[[ Information given open ]]

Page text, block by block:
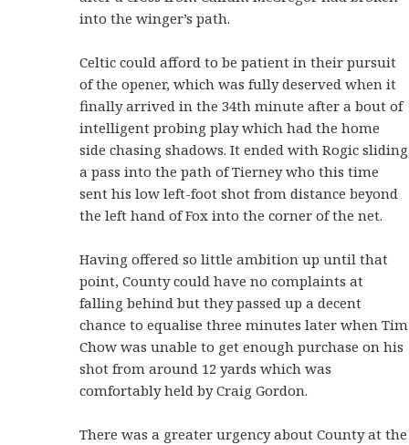
into the winger’s path.
Celtic could afford to be patient in their pursuit
of the opener, which was fully deserved when it
finally arrived in the 34th minute after a bout of
intelligent probing play which had the home
side chasing shadows. It ended with Rogic sliding
a pass into the path of Tierney who this time
sent his low left-foot shot from distance beyond
the left hand of Fox into the corner of the net.
Having offered so little ambition up until that
point, County could have no complaints at
falling behind but they passed up a decent
chance to equalise three minutes later when Tim
Chow was unable to get enough purchase on his
shot from around 12 yards which was
comfortably held by Craig Gordon.
There was a greater urgency about County at the
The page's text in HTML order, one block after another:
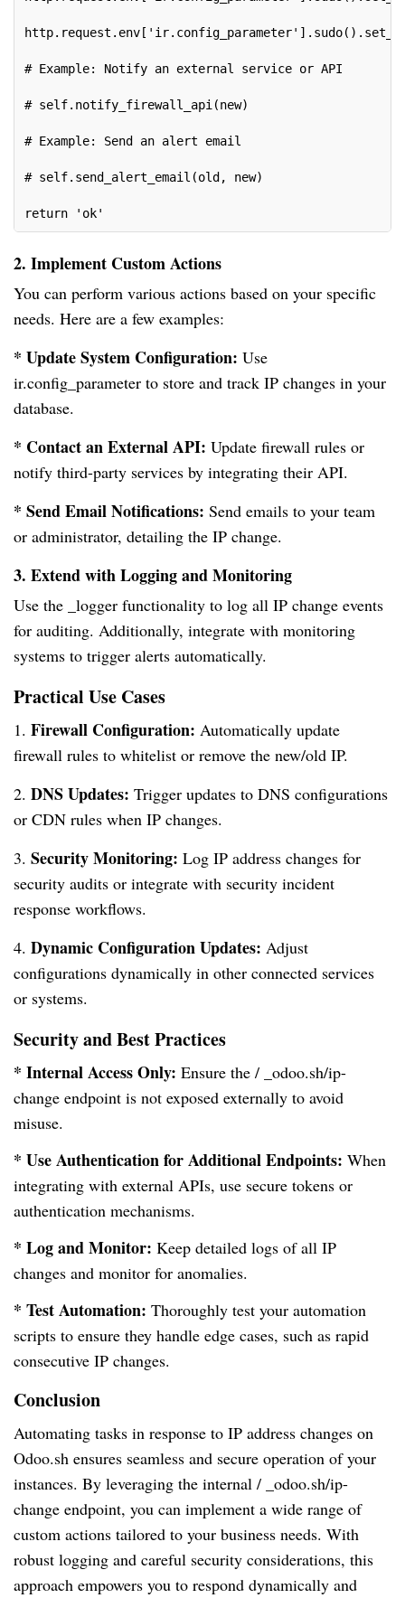
# Example: Notify an external service or API
# self.notify_firewall_api(new)
# Example: Send an alert email
# self.send_alert_email(old, new)
return 'ok'
2. Implement Custom Actions
You can perform various actions based on your specific
needs. Here are a few examples:
* Update System Configuration: Use
ir.config_parameter to store and track IP changes in your
database.
* Contact an External API: Update firewall rules or
notify third-party services by integrating their API.
* Send Email Notifications: Send emails to your team
or administrator, detailing the IP change.
3. Extend with Logging and Monitoring
Use the _logger functionality to log all IP change events
for auditing. Additionally, integrate with monitoring
systems to trigger alerts automatically.
Practical Use Cases
1. Firewall Configuration: Automatically update
firewall rules to whitelist or remove the new/old IP.
2. DNS Updates: Trigger updates to DNS configurations
or CDN rules when IP changes.
3. Security Monitoring: Log IP address changes for
security audits or integrate with security incident
response workflows.
4. Dynamic Configuration Updates: Adjust
configurations dynamically in other connected services
or systems.
Security and Best Practices
* Internal Access Only: Ensure the / _odoo.sh/ip-
change endpoint is not exposed externally to avoid
misuse.
* Use Authentication for Additional Endpoints: When
integrating with external APIs, use secure tokens or
authentication mechanisms.
* Log and Monitor: Keep detailed logs of all IP
changes and monitor for anomalies.
* Test Automation: Thoroughly test your automation
scripts to ensure they handle edge cases, such as rapid
consecutive IP changes.
Conclusion
Automating tasks in response to IP address changes on
Odoo.sh ensures seamless and secure operation of your
instances. By leveraging the internal / _odoo.sh/ip-
change endpoint, you can implement a wide range of
custom actions tailored to your business needs. With
robust logging and careful security considerations, this
approach empowers you to respond dynamically and
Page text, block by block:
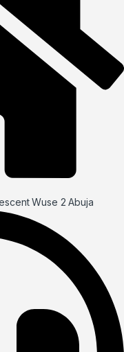
Wuse 2 Abuja
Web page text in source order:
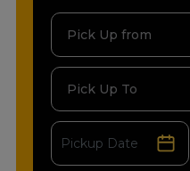
Pick Up from
Pick Up To

[[ Information given closed ]]

> Exercise prompt: Among the lines above, return those that hold the word "their".

> Answer section:
Celtic could afford to be patient in their pursuit
notify third-party services by integrating their API.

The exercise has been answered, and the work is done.